Giulio's tutors declined to answer prosecutors' questions

Redazione Ansa

(ANSA) - Rome, June 8 - The family of Giulio Regeni, the Cambridge research student tortured and murdered in Egypt, on Wednesday voiced "sorrow and disappointment for the refusal of his Cambridge tutors" to answer Italian prosecutors' questions on the case. "We entrusted our son Giulio to the university community of Cambridge and we expected the utmost, concrete solidarity from this community, and therefore total collaboration in the search fror the truth on his kidnapping and terrible murder in Cairo while he was doing research work for the university," the family said in a statement. Paola and Claudia Regeni urged "all, without omerta', to sincerely and actively work to get at the truth on Giulio's barbaric murder, and to collaborate to this end with Rome prosecutors, in whom we place our utmost confidence". They said "those who believe in the rigour of research, the duty of solidarity, and the safeguard of human rights cannot shun the moral and civic duty to contribute to the investigations".
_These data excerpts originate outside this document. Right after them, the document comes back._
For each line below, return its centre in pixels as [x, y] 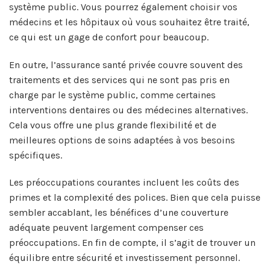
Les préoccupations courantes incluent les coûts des [124, 183]
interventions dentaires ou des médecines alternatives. [128, 110]
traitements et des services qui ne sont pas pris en [119, 80]
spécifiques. [36, 155]
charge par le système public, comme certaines [112, 95]
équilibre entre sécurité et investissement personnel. [124, 258]
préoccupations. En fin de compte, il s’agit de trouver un [132, 243]
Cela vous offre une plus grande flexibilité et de [113, 125]
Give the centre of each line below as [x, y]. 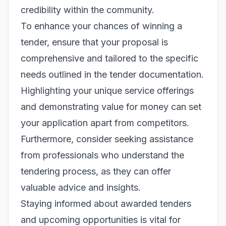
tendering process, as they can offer [96, 171]
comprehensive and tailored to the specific [109, 58]
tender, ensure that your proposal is [94, 42]
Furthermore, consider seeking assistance [107, 139]
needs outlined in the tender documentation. [112, 74]
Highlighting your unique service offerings [107, 91]
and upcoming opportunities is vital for [101, 220]
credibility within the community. [88, 10]
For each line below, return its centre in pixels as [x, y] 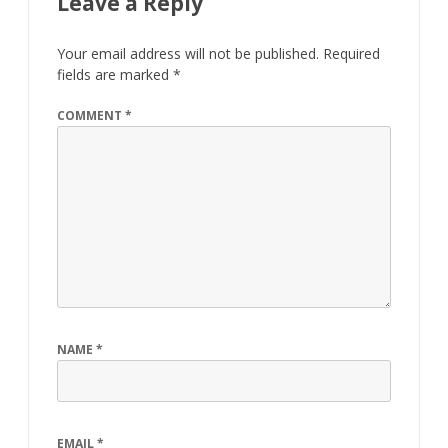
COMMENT [91, 115]
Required [351, 53]
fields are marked [115, 74]
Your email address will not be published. [188, 53]
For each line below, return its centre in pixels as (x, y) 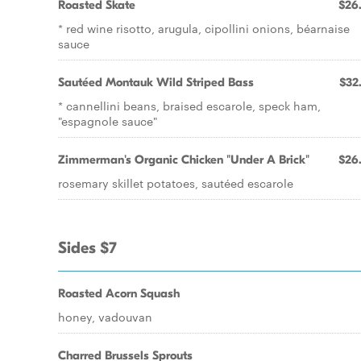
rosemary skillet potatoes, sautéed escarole (176, 183)
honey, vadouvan (105, 317)
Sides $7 (87, 248)
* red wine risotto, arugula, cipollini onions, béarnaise (204, 28)
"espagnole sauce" (108, 121)
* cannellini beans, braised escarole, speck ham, (189, 106)
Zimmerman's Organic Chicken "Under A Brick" (184, 160)
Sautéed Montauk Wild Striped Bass (156, 82)
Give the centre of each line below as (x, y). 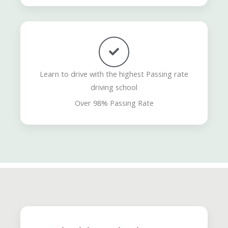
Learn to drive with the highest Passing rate (114, 74)
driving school (114, 87)
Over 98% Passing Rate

    Cambridge University teachers supervising Regeni declined to answer Italian prosecutors' questions on emails about his work on Egyptian trade unions, judicial sources said Tuesday.
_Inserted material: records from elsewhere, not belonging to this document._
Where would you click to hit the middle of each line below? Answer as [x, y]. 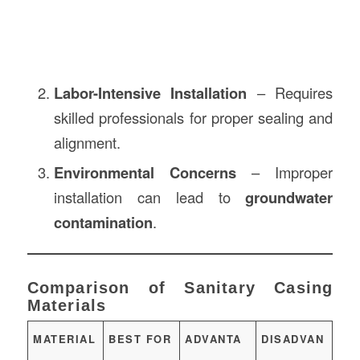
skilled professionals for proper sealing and [193, 117]
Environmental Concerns [145, 172]
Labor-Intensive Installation [150, 92]
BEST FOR [140, 338]
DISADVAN [293, 338]
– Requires [290, 92]
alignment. [87, 142]
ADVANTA [213, 338]
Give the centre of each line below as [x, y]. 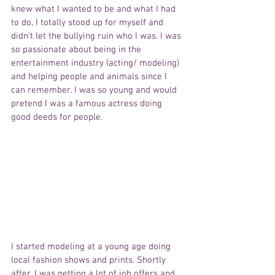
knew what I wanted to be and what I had [95, 10]
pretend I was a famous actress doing [88, 104]
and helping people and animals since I [90, 77]
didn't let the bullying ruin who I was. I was [97, 37]
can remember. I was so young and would [95, 91]
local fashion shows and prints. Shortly [90, 260]
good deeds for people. [57, 118]
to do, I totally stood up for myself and [88, 23]
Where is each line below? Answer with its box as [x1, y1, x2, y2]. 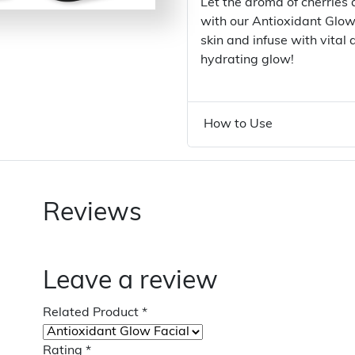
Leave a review [43, 269, 218, 295]
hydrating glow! [200, 54, 294, 67]
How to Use [204, 118, 273, 131]
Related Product [43, 307, 142, 319]
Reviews [43, 201, 142, 227]
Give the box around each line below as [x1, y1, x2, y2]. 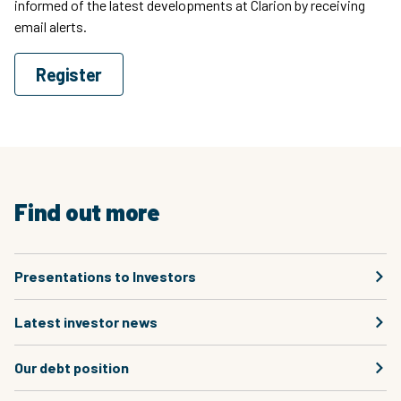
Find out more [14, 198, 160, 226]
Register [36, 64, 102, 85]
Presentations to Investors [14, 268, 196, 285]
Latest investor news [14, 313, 158, 330]
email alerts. [14, 18, 87, 35]
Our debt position [14, 359, 129, 376]

    Regeni's supervisor Maha Abdelrahman and others availed themselves of the option of not answering questions from Rome assistant prosecutor Sergio Colaiocco and security police, the sources said.
    Prosecutors had been hoping the emails might shed light on Regeni's contacts and work with the trade union movement, which some think may have been linked to his murder.
    Regeni, 28, went missing on the night of January 25, the heavily policed fifth anniversary of the uprising that toppled former strongman Hosni Mubarak, and his burned, mutilated, and partially unclothed body turned up in a ditch on the road to Alexandria on February 3.
    Egypt has repeatedly denied its security forces were behind the torture and murder of Regeni, a Cambridge doctoral student researching Egyptian trade unions.
    Egyptian authorities have offered up a series of unlikely explanations ranging from a car crash, to a gay lovers' quarrel gone wrong, to a kidnap for ransom that turned deadly.
    Italy has rejected all those versions.
    Human rights groups say Regeni is among some 500 people who have disappeared in Egypt over the last eight months.